System calls can fail for a number of reasons; for example, open can fail if the file you’re trying to open doesn’t exist, or if you don’t have the necessary permissions, or for many other reasons. The failure modes are generally documented in the “Errors” section of each syscall’s man page (e.g. open).
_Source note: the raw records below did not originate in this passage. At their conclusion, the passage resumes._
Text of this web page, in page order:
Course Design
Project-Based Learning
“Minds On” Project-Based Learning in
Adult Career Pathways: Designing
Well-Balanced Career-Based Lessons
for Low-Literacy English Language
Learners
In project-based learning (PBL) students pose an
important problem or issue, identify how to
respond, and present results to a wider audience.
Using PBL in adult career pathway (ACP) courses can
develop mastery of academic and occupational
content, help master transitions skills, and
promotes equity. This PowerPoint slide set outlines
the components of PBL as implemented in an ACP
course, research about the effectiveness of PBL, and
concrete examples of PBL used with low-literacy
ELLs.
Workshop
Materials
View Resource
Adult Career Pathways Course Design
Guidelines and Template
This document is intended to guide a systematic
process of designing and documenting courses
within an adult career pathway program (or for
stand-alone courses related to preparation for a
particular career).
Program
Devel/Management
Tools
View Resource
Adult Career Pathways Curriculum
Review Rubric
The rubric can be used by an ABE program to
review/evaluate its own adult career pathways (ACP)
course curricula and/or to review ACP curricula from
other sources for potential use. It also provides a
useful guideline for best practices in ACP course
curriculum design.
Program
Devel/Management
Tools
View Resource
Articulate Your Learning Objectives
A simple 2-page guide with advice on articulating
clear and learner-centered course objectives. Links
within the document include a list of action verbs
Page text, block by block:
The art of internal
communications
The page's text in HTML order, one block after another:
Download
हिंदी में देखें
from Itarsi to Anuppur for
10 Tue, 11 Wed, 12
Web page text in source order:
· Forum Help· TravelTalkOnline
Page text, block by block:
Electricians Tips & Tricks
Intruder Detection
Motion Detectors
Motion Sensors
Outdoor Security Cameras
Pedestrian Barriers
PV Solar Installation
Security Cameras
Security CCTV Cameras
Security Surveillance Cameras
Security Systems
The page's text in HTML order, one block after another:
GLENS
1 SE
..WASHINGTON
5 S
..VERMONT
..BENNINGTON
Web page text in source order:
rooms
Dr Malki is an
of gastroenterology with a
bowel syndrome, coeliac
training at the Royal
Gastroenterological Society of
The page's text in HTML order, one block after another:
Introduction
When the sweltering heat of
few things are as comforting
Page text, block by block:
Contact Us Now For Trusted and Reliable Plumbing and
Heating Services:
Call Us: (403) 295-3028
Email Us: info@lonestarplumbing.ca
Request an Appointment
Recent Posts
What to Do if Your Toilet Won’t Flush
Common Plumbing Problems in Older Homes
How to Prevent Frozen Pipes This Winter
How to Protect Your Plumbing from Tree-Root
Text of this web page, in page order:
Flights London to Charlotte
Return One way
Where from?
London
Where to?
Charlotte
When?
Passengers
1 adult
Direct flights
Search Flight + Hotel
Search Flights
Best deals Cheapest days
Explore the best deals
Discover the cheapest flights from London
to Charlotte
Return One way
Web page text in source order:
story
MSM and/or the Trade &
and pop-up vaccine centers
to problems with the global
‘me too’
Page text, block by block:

If a system call fails, it typically returns -1 to indicate failure, and sets a global errno variable with a constant number that identifies the cause of failure. perror is a handy function that reads the value in errno and prints out the cause of failure.

Every time you call a system call, you should handle potential failure:

int fd = open(...);
if (fd == -1) {
    perror("Failed to open file");
    exit(1);
}

Example output:

Failed to open file: No such file or directory

Key takeaways for system calls

Interlude: Games and anti-cheat software

A year ago, Riot Games (developer of Leage of Legends) announced this controversial blog post announcing a new anti-cheat system.

Cheating is a big problem in competitive games, and over the past many years, people have developed cheat software that runs inside the kernel in order to feed game programs fake data. For example, the game needs to request the mouse position via system calls, and the cheat software can intercept those syscalls and return a fake mouse position. If the game asks, “what other programs are running on this computer right now?,” the cheat software can intercept that system call and return with the list of programs minus itself, in order to conceal itself.

From the Riot blog post:

In the last few years, cheat developers have started to leverage vulnerabilities or corrupt Windows’ signing verification to run their applications (or portions of them) at the kernel level. The problem here arises from the fact that code executing in kernel-mode can hook the very system calls we would rely on to retrieve our data, modifying the results to appear legitimate in a way we might have difficulty detecting.

Game developers are not happy about this, and have decided to install their own component inside the kernel so that they can detect other kernel changes made for cheating. In order to install the game, you must also install an additional component inside the kernel that will watch out for any funny business tampering with syscalls.

This is quite controversial. On one hand, it seems necessary, because if the game is just living in a “box” (process) and the cheat software + OS are controlling all of its interactions with the outside world, then there is no possible way that the game can detect and ban all cheat software. On the other hand, the kernel is a sacred place, and we shouldn’t accept installation of code there “just because.” Kernel code must have an extremely high bar for quality, since it controls the entire system, and unfortunately companies do not usually produce such high quality code. Symantec, an antivirus company, uses a kernel module to implement antivirus scanning, but their kernel module was buggy and allowed a virus to hijack the kernel.